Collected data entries
- - -
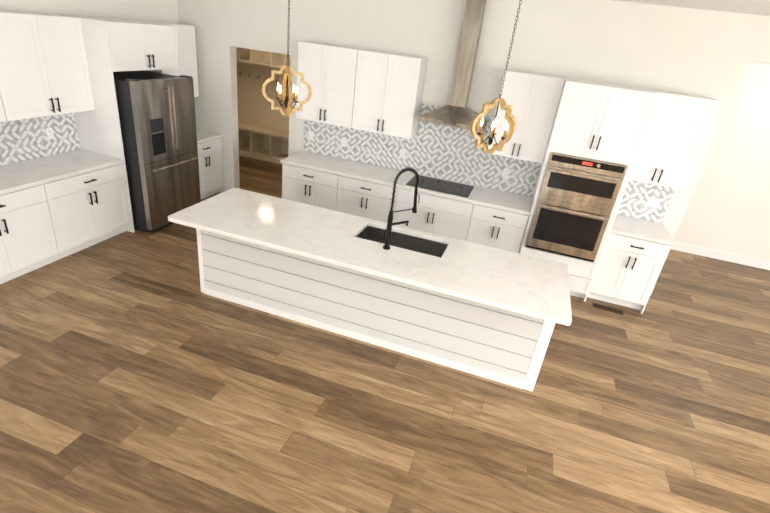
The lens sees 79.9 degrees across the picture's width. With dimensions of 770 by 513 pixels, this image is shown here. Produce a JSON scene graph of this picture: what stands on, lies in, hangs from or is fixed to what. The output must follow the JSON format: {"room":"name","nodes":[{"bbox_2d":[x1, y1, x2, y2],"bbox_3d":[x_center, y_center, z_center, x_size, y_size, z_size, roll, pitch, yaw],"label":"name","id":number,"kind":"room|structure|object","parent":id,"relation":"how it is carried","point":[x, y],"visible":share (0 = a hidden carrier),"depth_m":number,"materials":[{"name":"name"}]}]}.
{"room":"kitchen","nodes":[
{"label":"kitchen","id":0,"kind":"room"},
{"bbox_2d":[0,156,769,512],"bbox_3d":[1.047,2.177,1.801,16.280,0.100,14.680,14,27,14],"label":"floor","id":1,"kind":"structure","parent":0,"point":[140,372],"depth_m":3.51,"materials":[{"name":"brown wood"}]},
{"bbox_2d":[0,182,67,283],"bbox_3d":[-3.763,-0.215,4.299,0.620,0.876,1.009,14,27,14],"label":"base cabinet","id":2,"kind":"object","parent":1,"relation":"on","point":[41,225],"depth_m":4.41,"materials":[{"name":"white wood"}]},
{"bbox_2d":[52,164,130,255],"bbox_3d":[-3.484,-0.559,5.070,0.620,0.876,1.009,14,27,14],"label":"base cabinet","id":3,"kind":"object","parent":1,"relation":"on","point":[93,205],"depth_m":5.01,"materials":[{"name":"white wood"}]},
{"bbox_2d":[0,150,123,194],"bbox_3d":[-3.563,-0.792,4.482,0.638,0.040,1.898,14,27,14],"label":"countertop","id":4,"kind":"structure","parent":3,"relation":"on","point":[17,176],"depth_m":4.70,"materials":[{"name":"white stone"}]},
{"bbox_2d":[58,14,179,232],"bbox_3d":[-3.054,-1.588,5.628,0.682,2.320,1.019,14,27,14],"label":"tall cabinet","id":5,"kind":"object","parent":1,"relation":"on","point":[112,45],"visible":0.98,"depth_m":5.06,"materials":[{"name":"white wood"}]},
{"bbox_2d":[113,70,200,231],"bbox_3d":[-2.947,-1.320,5.718,0.871,1.787,0.915,14,27,14],"label":"refrigerator","id":6,"kind":"object","parent":1,"relation":"on","point":[157,117],"visible":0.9,"depth_m":5.45,"materials":[{"name":"silver metal"}]},
{"bbox_2d":[197,138,222,198],"bbox_3d":[-2.860,-1.298,6.737,0.662,0.875,0.760,14,27,14],"label":"base cabinet","id":7,"kind":"object","parent":1,"relation":"on","point":[210,166],"visible":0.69,"depth_m":6.74,"materials":[{"name":"white wood"}]},
{"bbox_2d":[196,129,222,143],"bbox_3d":[-2.818,-1.710,6.542,0.638,0.040,0.767,14,27,14],"label":"countertop","id":8,"kind":"structure","parent":7,"relation":"on","point":[203,136],"depth_m":6.63,"materials":[{"name":"white stone"}]},
{"bbox_2d":[236,47,290,164],"bbox_3d":[-2.885,-3.125,8.898,2.660,2.230,0.450,14,27,14],"label":"storage unit","id":9,"kind":"object","parent":1,"relation":"on","point":[263,131],"visible":0.17,"depth_m":9.00,"materials":[{"name":"beige paint"}]},
{"bbox_2d":[282,163,341,211],"bbox_3d":[-0.885,-0.844,6.327,0.849,0.876,0.620,14,27,14],"label":"base cabinet","id":10,"kind":"object","parent":1,"relation":"on","point":[299,184],"depth_m":5.97,"materials":[{"name":"white wood"}]},
{"bbox_2d":[342,176,401,222],"bbox_3d":[-0.172,-0.665,6.149,0.905,0.876,0.620,14,27,14],"label":"base cabinet","id":11,"kind":"object","parent":1,"relation":"on","point":[366,199],"depth_m":5.78,"materials":[{"name":"white wood"}]},
{"bbox_2d":[196,228,555,391],"bbox_3d":[-0.153,0.227,4.340,3.280,0.875,0.684,14,27,14],"label":"kitchen island","id":12,"kind":"object","parent":1,"relation":"on","point":[503,346],"visible":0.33,"depth_m":4.04,"materials":[{"name":"white wood"}]},
{"bbox_2d":[168,188,571,325],"bbox_3d":[-0.145,-0.118,4.002,3.370,0.040,0.985,14,27,14],"label":"island countertop","id":13,"kind":"structure","parent":12,"relation":"on","point":[539,288],"depth_m":3.84,"materials":[{"name":"white stone"}]},
{"bbox_2d":[383,167,419,249],"bbox_3d":[0.143,-0.406,3.824,0.218,0.694,0.274,14,27,14],"label":"faucet","id":14,"kind":"object","parent":13,"relation":"on","point":[390,224],"visible":1,"depth_m":3.80,"materials":[{"name":"black metal"}]},
{"bbox_2d":[356,226,447,257],"bbox_3d":[0.137,-0.022,4.188,0.824,0.229,0.414,14,27,14],"label":"sink","id":15,"kind":"object","parent":13,"relation":"in","point":[416,244],"visible":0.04,"depth_m":4.33,"materials":[{"name":"black metal"}]},
{"bbox_2d":[398,189,481,242],"bbox_3d":[0.642,-0.461,5.946,1.060,0.876,0.620,14,27,14],"label":"base cabinet","id":16,"kind":"object","parent":1,"relation":"on","point":[442,216],"depth_m":5.57,"materials":[{"name":"white wood"}]},
{"bbox_2d":[280,151,531,214],"bbox_3d":[0.237,-0.977,5.846,3.178,0.040,0.627,14,27,14],"label":"countertop","id":17,"kind":"structure","parent":16,"relation":"on","point":[502,200],"depth_m":5.76,"materials":[{"name":"white stone"}]},
{"bbox_2d":[406,175,473,197],"bbox_3d":[0.692,-0.882,5.719,0.770,0.006,0.510,14,27,14],"label":"cooktop","id":18,"kind":"object","parent":17,"relation":"in","point":[445,186],"visible":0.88,"depth_m":5.69,"materials":[{"name":"black glass"}]},
{"bbox_2d":[474,206,528,252],"bbox_3d":[1.357,-0.282,5.767,0.698,0.876,0.620,14,27,14],"label":"base cabinet","id":19,"kind":"object","parent":1,"relation":"on","point":[477,224],"depth_m":5.40,"materials":[{"name":"white wood"}]},
{"bbox_2d":[519,78,659,300],"bbox_3d":[2.162,-0.722,5.224,0.860,2.320,0.717,14,27,14],"label":"tall cabinet","id":20,"kind":"object","parent":1,"relation":"on","point":[605,122],"visible":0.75,"depth_m":4.65,"materials":[{"name":"white wood"}]},
{"bbox_2d":[525,152,627,261],"bbox_3d":[2.129,-0.622,5.235,0.756,1.095,0.736,14,27,14],"label":"double oven","id":21,"kind":"object","parent":20,"relation":"in","point":[577,197],"visible":1,"depth_m":4.95,"materials":[{"name":"silver metal"}]},
{"bbox_2d":[592,303,623,314],"bbox_3d":[2.555,0.599,5.279,0.330,0.007,0.100,14,27,14],"label":"floor vent","id":22,"kind":"object","parent":1,"relation":"in","point":[607,308],"visible":1,"depth_m":5.28,"materials":[{"name":"brown metal"}]},
{"bbox_2d":[587,233,670,313],"bbox_3d":[2.789,0.087,5.390,0.623,0.875,0.662,14,27,14],"label":"base cabinet","id":23,"kind":"object","parent":1,"relation":"on","point":[629,269],"visible":0.77,"depth_m":5.12,"materials":[{"name":"white wood"}]},
{"bbox_2d":[610,215,675,245],"bbox_3d":[2.853,-0.321,5.193,0.643,0.040,0.627,14,27,14],"label":"countertop","id":24,"kind":"structure","parent":23,"relation":"on","point":[656,232],"depth_m":5.08,"materials":[{"name":"white stone"}]},
{"bbox_2d":[0,0,769,260],"bbox_3d":[1.259,0.528,0.989,16.280,3.600,14.680,14,27,14],"label":"wall","id":25,"kind":"structure","parent":0,"point":[720,201],"depth_m":5.46,"materials":[{"name":"white paint"}]},
{"bbox_2d":[0,58,15,121],"bbox_3d":[-3.736,-1.522,3.708,0.330,0.910,1.010,14,27,14],"label":"upper cabinet","id":26,"kind":"object","parent":25,"relation":"attached to","point":[6,112],"depth_m":4.19,"materials":[{"name":"white wood"}]},
{"bbox_2d":[0,113,79,165],"bbox_3d":[-3.828,-1.105,4.440,0.010,0.494,1.896,14,27,14],"label":"backsplash","id":27,"kind":"structure","parent":25,"relation":"attached to","point":[21,140],"depth_m":4.86,"materials":[{"name":"tile"}]},
{"bbox_2d":[46,128,53,138],"bbox_3d":[-3.626,-1.332,4.981,0.007,0.115,0.070,14,27,14],"label":"electrical outlet","id":28,"kind":"object","parent":27,"relation":"attached to","point":[50,134],"visible":1,"depth_m":4.98,"materials":[{"name":"white plastic"}]},
{"bbox_2d":[0,10,94,119],"bbox_3d":[-3.458,-1.865,4.478,0.330,0.910,1.010,14,27,14],"label":"upper cabinet","id":29,"kind":"object","parent":25,"relation":"attached to","point":[44,69],"depth_m":4.46,"materials":[{"name":"white wood"}]},
{"bbox_2d":[137,20,198,96],"bbox_3d":[-2.847,-2.590,6.110,0.372,0.910,0.680,14,27,14],"label":"upper cabinet","id":30,"kind":"object","parent":25,"relation":"attached to","point":[187,49],"visible":0.4,"depth_m":6.14,"materials":[{"name":"white wood"}]},
{"bbox_2d":[296,41,363,128],"bbox_3d":[-0.658,-2.168,5.822,0.838,0.910,0.330,14,27,14],"label":"upper cabinet","id":31,"kind":"object","parent":25,"relation":"attached to","point":[332,72],"depth_m":5.66,"materials":[{"name":"white wood"}]},
{"bbox_2d":[356,49,427,138],"bbox_3d":[0.017,-1.999,5.654,0.837,0.910,0.330,14,27,14],"label":"upper cabinet","id":32,"kind":"object","parent":25,"relation":"attached to","point":[369,90],"depth_m":5.49,"materials":[{"name":"white wood"}]},
{"bbox_2d":[303,104,540,196],"bbox_3d":[0.395,-1.512,5.919,3.167,0.885,0.010,14,27,14],"label":"backsplash","id":33,"kind":"structure","parent":25,"relation":"attached to","point":[450,153],"depth_m":5.91,"materials":[{"name":"tile"}]},
{"bbox_2d":[309,131,313,139],"bbox_3d":[-1.022,-1.671,6.347,0.070,0.115,0.008,14,27,14],"label":"electrical outlet","id":34,"kind":"object","parent":33,"relation":"attached to","point":[311,135],"visible":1,"depth_m":6.34,"materials":[{"name":"white plastic"}]},
{"bbox_2d":[341,137,345,146],"bbox_3d":[-0.560,-1.551,6.235,0.070,0.115,0.007,14,27,14],"label":"electrical outlet","id":35,"kind":"object","parent":33,"relation":"attached to","point":[343,141],"visible":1,"depth_m":6.23,"materials":[{"name":"white plastic"}]},
{"bbox_2d":[400,149,405,157],"bbox_3d":[0.232,-1.352,6.037,0.070,0.115,0.007,14,27,14],"label":"electrical outlet","id":36,"kind":"object","parent":33,"relation":"attached to","point":[402,153],"visible":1,"depth_m":6.04,"materials":[{"name":"white plastic"}]},
{"bbox_2d":[502,168,509,177],"bbox_3d":[1.505,-1.037,5.717,0.070,0.115,0.007,14,27,14],"label":"electrical outlet","id":37,"kind":"object","parent":33,"relation":"attached to","point":[505,172],"visible":1,"depth_m":5.71,"materials":[{"name":"white plastic"}]},
{"bbox_2d":[418,0,486,130],"bbox_3d":[0.886,-2.219,5.153,0.750,1.436,0.460,14,27,14],"label":"range hood","id":38,"kind":"object","parent":25,"relation":"attached to","point":[456,111],"visible":0.96,"depth_m":5.25,"materials":[{"name":"silver metal"}]},
{"bbox_2d":[488,69,564,162],"bbox_3d":[1.596,-1.602,5.259,0.636,0.910,0.330,14,27,14],"label":"upper cabinet","id":39,"kind":"object","parent":25,"relation":"attached to","point":[534,98],"depth_m":5.08,"materials":[{"name":"white wood"}]},
{"bbox_2d":[617,180,675,222],"bbox_3d":[2.974,-0.684,5.356,0.623,0.494,0.010,14,27,14],"label":"backsplash","id":40,"kind":"structure","parent":25,"relation":"attached to","point":[637,194],"depth_m":5.35,"materials":[{"name":"tile"}]},
{"bbox_2d":[646,197,659,207],"bbox_3d":[3.106,-0.622,5.323,0.115,0.115,0.008,14,27,14],"label":"electrical outlet","id":41,"kind":"object","parent":40,"relation":"attached to","point":[653,202],"visible":1,"depth_m":5.32,"materials":[{"name":"white plastic"}]},
{"bbox_2d":[629,89,719,189],"bbox_3d":[2.990,-1.243,4.892,0.608,0.910,0.372,14,27,14],"label":"upper cabinet","id":42,"kind":"object","parent":25,"relation":"attached to","point":[677,131],"visible":0.88,"depth_m":4.75,"materials":[{"name":"white wood"}]},
{"bbox_2d":[671,242,769,269],"bbox_3d":[7.287,0.521,6.523,7.160,0.135,0.015,14,27,14],"label":"baseboard","id":43,"kind":"structure","parent":25,"relation":"attached to","point":[724,256],"depth_m":7.04,"materials":[{"name":"white wood"}]},
{"bbox_2d":[613,0,769,15],"bbox_3d":[1.441,-0.897,0.289,16.280,0.604,14.680,14,27,14],"label":"ceiling","id":44,"kind":"structure","parent":0,"point":[757,7],"depth_m":4.18,"materials":[{"name":"paint"}]},
{"bbox_2d":[262,1,311,116],"bbox_3d":[-0.735,-1.714,3.501,0.293,1.258,0.293,18,28,20],"label":"pendant light","id":45,"kind":"object","parent":44,"relation":"hanging from","point":[288,103],"visible":1,"depth_m":3.66,"materials":[{"name":"gold metal"}]},
{"bbox_2d":[470,0,521,153],"bbox_3d":[0.830,-1.320,3.111,0.296,1.259,0.296,14,27,14],"label":"pendant light","id":46,"kind":"object","parent":44,"relation":"hanging from","point":[509,117],"visible":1,"depth_m":3.24,"materials":[{"name":"gold metal"}]}
]}
- - -
Problem details:
Please filter the entries above down to the lines holding "brown" and copy them.

Solution to the problem:
{"bbox_2d":[0,156,769,512],"bbox_3d":[1.047,2.177,1.801,16.280,0.100,14.680,14,27,14],"label":"floor","id":1,"kind":"structure","parent":0,"point":[140,372],"depth_m":3.51,"materials":[{"name":"brown wood"}]},
{"bbox_2d":[592,303,623,314],"bbox_3d":[2.555,0.599,5.279,0.330,0.007,0.100,14,27,14],"label":"floor vent","id":22,"kind":"object","parent":1,"relation":"in","point":[607,308],"visible":1,"depth_m":5.28,"materials":[{"name":"brown metal"}]},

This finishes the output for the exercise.